** Working data follows **

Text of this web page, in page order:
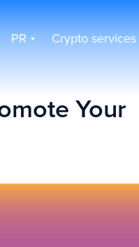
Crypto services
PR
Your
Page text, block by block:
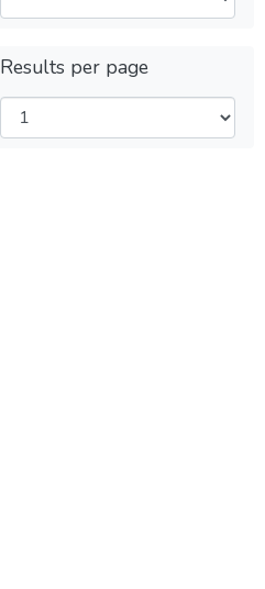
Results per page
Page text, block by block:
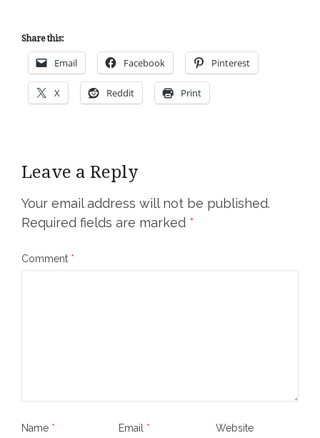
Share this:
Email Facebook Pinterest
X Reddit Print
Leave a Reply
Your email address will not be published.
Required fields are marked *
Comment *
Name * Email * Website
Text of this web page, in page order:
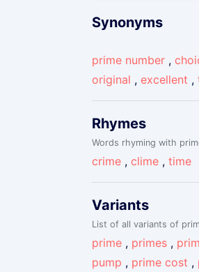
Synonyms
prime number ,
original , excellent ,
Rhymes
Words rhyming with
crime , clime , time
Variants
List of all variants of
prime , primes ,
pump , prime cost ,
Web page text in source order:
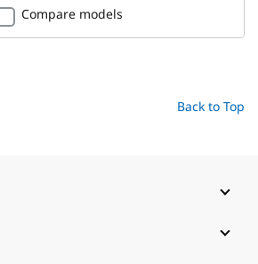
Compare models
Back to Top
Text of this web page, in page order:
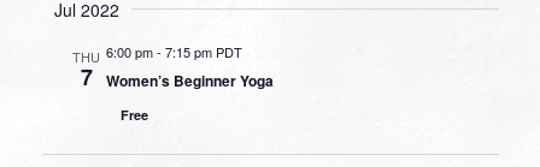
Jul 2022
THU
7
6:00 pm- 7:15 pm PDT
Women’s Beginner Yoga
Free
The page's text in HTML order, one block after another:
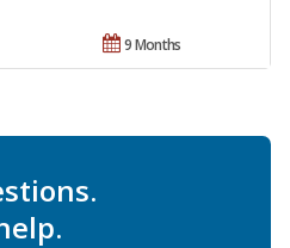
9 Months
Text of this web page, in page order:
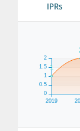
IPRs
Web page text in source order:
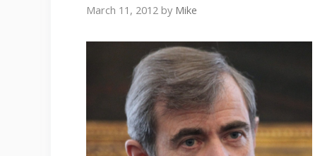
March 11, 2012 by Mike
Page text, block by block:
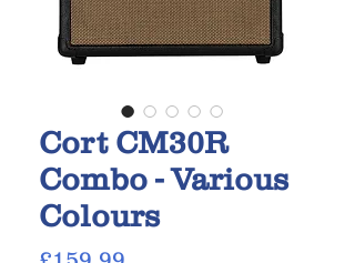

** End of Working data **

Aside from the pictures, repeat the listing exactly.

Text of this web page, in page order:
Crypto services
PR
Your
Page text, block by block:
Results per page
Page text, block by block:
Share this:
Email Facebook Pinterest
X Reddit Print
Leave a Reply
Your email address will not be published.
Required fields are marked *
Comment *
Name * Email * Website
Text of this web page, in page order:
Synonyms
prime number ,
original , excellent ,
Rhymes
Words rhyming with
crime , clime , time
Variants
List of all variants of
prime , primes ,
pump , prime cost ,
Web page text in source order:
Compare models
Back to Top
Text of this web page, in page order:
Jul 2022
THU
7
6:00 pm- 7:15 pm PDT
Women’s Beginner Yoga
Free
The page's text in HTML order, one block after another:
9 Months
Text of this web page, in page order:
IPRs
Web page text in source order:
March 11, 2012 by Mike
Page text, block by block:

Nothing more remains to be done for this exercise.